Background and definitions in .NET Drawer Code-128 in .NET Background and definitions

13.2 Background and definitions use none none creation toembed none for none Microsoft Office Word Website propagation may ext none for none end back to the initial state of the computation, losing all the work performed before the failure. In a distributed system, if each participating process takes its checkpoints independently, then the system is susceptible to the domino effect. This approach is called independent or uncoordinated checkpointing.

It is obviously desirable to avoid the domino effect and therefore several techniques have been developed to prevent it. One such technique is coordinated checkpointing where processes coordinate their checkpoints to form a system-wide consistent state. In case of a process failure, the system state can be restored to such a consistent set of checkpoints, preventing the rollback propagation.

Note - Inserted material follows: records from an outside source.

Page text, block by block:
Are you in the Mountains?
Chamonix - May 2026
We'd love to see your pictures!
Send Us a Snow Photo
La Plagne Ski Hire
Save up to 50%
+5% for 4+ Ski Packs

Alternatively, communication-induced checkpointing forces each process to take checkpoints based on information piggybacked on the application messages it receives from other processes. Checkpoints are taken such that a system-wide consistent state always exists on stable storage, thereby avoiding the domino effect. The approaches discussed so far implement checkpoint-based rollback recovery, which relies only on checkpoints to achieve fault-tolerance.

Logbased rollback recovery combines checkpointing with logging of nondeterministic events. Log-based rollback recovery relies on the piecewise deterministic (PWD) assumption, which postulates that all non-deterministic events that a process executes can be identified and that the information necessary to replay each event during recovery can be logged in the event s determinant. By logging and replaying the non-deterministic events in their exact original order, a process can deterministically recreate its pre-failure state even if this state has not been checkpointed.

Log-based rollback recovery in general enables a system to recover beyond the most recent set of consistent checkpoints. It is therefore particularly attractive for applications that frequently interact with the outside world, which consists of input and output devices that cannot roll back..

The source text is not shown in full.